According to a new study by the London School of Economics and Political Science, the development of cloud computing will promote economic growth, increase productivity and shift the type of jobs and skills required by businesses. The study, commissioned by Microsoft, looked at the projected economic impact of cloud computing on the aerospace and smartphone services industries in the UK, USA, Germany and Italy from 2010-2014.
Investing in cloud computing contributes to growth and job creation in both the fast-growing, hi-tech smartphone services industry as well as the longstanding and slow-growth aerospace sector. In addition, it is directly creating employment through the construction, staffing and supply of data centres, which will host the cloud.

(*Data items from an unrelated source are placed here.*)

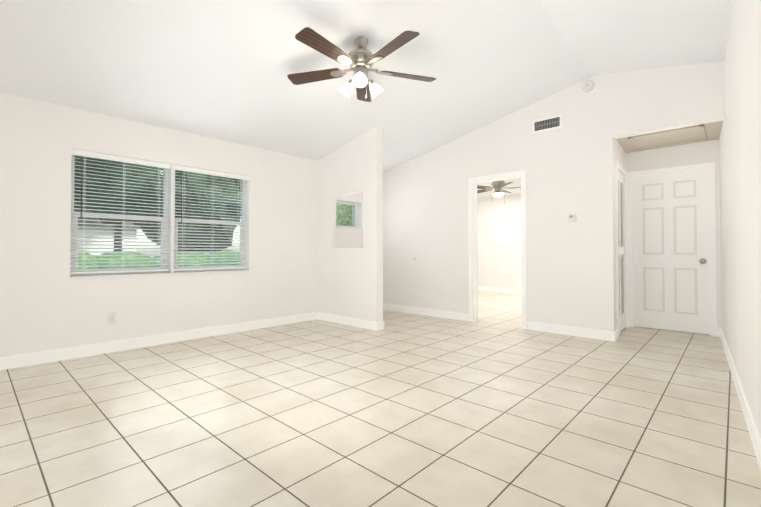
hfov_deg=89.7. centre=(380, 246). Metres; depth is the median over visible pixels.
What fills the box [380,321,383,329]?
baseboard
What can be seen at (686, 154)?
wall
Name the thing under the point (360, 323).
baseboard
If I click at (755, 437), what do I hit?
baseboard
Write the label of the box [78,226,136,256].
house
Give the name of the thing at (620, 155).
wall
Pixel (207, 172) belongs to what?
window blinds
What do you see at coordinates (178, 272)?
window
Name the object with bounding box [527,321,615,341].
baseboard
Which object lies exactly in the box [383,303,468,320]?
baseboard
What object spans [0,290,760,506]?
floor
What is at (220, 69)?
ceiling
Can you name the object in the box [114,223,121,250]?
tree
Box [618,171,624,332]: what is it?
closet door
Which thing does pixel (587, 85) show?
smoke detector
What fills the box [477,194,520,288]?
wall
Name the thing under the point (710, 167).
door frame
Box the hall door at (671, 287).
[632,169,709,334]
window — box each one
[70,155,174,278]
[174,170,249,274]
[336,201,360,228]
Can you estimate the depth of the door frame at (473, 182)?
5.54 m
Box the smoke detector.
[582,80,594,91]
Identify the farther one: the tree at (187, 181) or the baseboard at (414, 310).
the tree at (187, 181)
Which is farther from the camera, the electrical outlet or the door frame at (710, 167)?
the door frame at (710, 167)
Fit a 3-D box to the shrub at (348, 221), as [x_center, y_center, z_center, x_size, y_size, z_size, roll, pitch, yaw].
[-0.754,-0.326,8.782,2.080,3.772,3.257,-1,-1,43]
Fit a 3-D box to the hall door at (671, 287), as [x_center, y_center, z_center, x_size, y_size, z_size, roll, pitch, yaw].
[3.695,0.068,4.906,0.782,2.018,0.107,-1,-1,43]
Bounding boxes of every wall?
[0,92,362,357]
[317,126,382,321]
[383,61,724,331]
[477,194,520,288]
[615,139,625,329]
[626,139,721,327]
[719,0,760,437]
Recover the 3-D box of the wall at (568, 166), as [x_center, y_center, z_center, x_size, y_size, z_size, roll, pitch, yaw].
[1.780,-0.611,5.233,4.780,3.400,0.120,-1,-1,43]
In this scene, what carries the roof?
on the house
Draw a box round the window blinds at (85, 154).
[70,149,170,273]
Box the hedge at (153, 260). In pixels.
[78,250,239,268]
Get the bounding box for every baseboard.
[0,312,315,369]
[316,312,379,330]
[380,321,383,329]
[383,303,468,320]
[478,286,520,292]
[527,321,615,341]
[717,328,760,470]
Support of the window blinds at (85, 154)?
attached to the window at (118, 274)
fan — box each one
[287,27,435,101]
[477,180,520,203]
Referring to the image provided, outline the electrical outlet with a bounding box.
[108,312,115,323]
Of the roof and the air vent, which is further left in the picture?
the roof
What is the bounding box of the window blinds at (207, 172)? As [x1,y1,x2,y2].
[174,165,248,270]
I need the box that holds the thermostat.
[568,214,575,222]
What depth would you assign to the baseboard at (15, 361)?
4.02 m
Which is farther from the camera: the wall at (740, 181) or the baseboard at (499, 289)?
the baseboard at (499, 289)
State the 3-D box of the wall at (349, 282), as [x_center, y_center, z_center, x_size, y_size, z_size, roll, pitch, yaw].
[-0.463,-0.608,5.416,1.240,3.400,0.120,-1,-1,43]
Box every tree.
[74,156,240,250]
[74,195,89,209]
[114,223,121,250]
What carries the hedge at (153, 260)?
on the lawn
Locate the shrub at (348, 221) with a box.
[336,204,351,225]
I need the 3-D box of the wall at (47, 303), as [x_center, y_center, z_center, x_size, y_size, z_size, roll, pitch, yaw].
[-2.302,-0.622,4.455,0.150,3.400,6.810,-1,-1,43]
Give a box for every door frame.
[468,170,526,328]
[615,160,627,337]
[627,162,716,336]
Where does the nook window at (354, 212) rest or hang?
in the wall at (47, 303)
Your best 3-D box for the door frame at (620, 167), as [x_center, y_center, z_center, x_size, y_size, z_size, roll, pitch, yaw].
[3.043,0.038,4.822,0.014,2.090,0.830,-1,-1,39]
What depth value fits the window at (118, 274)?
4.11 m
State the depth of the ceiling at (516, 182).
8.64 m
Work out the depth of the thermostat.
4.62 m
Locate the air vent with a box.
[533,115,561,132]
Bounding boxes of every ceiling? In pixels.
[0,0,733,172]
[477,178,520,197]
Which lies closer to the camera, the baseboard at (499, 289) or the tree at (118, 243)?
the baseboard at (499, 289)
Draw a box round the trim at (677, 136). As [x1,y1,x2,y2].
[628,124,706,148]
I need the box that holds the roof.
[74,209,140,228]
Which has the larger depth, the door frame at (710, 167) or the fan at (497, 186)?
the fan at (497, 186)
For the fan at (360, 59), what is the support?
hanging from the ceiling at (220, 69)
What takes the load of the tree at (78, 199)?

Using cloud computing enables businesses of all sizes to be more productive by freeing managerial staff and skilled employees to concentrate on more profitable areas of work.
Commenting on the study, John Vassallo, Vice President EU Affairs at Microsoft said:
‘‘Cloud computing and the explosion in access to technology is impacting the character of work across industries, generating new skills demands, employment and growth opportunities.
“LSE’s study underscores these phenomena using rigorous economic analysis that forecasts growth as a result of the transition to cloud technologies in two major industrial sectors – aerospace and smart phones. The findings highlight that Europe has real opportunity to capture the Cloud’s potential, with particular benefit to SME’s as well as new business creation through emerging Cloud services.”
The LSE study also shows that there is in fact little risk of unemployment from investing in the cloud, as companies are more likely to move and re-train current staff. This would be alongside the hiring of new staff, likely to be in a higher salary bracket, which has the necessary skills for using virtual data-handling systems.
But researchers found that the level of impact the cloud has on a business or department’s growth and productivity depends on a number of factors, primarily the type of sector in which the business is involved and the regulatory environment in which it operates.
Of the countries analysed in the study, the US is leading the way in terms of cloud job creation. US cloud-related jobs in the smartphone sector are set to grow to 54,500 in 2014. This is compared to a projected 4,040 equivalent jobs in the UK. The authors of the study say that this can be attributed, in part, to lower electricity costs and less restrictive labour regulation compared to Europe.
In the UK from 2010 through 2014, the rate of growth in cloud-related jobs in the smartphone services sector is set to be 349%, compared to 52% growth in aerospace. German, Italian and US equivalent growth rates will be 280% vs 33%, 268% vs 36% and 168% vs 57% respectively. Unsurprisingly, the cloud has a much greater effect on the web-centred smartphone services industry than traditional high tech manufacturing, with expansion and high-start-up rate among small and medium size businesses in 2010-2014 forecast.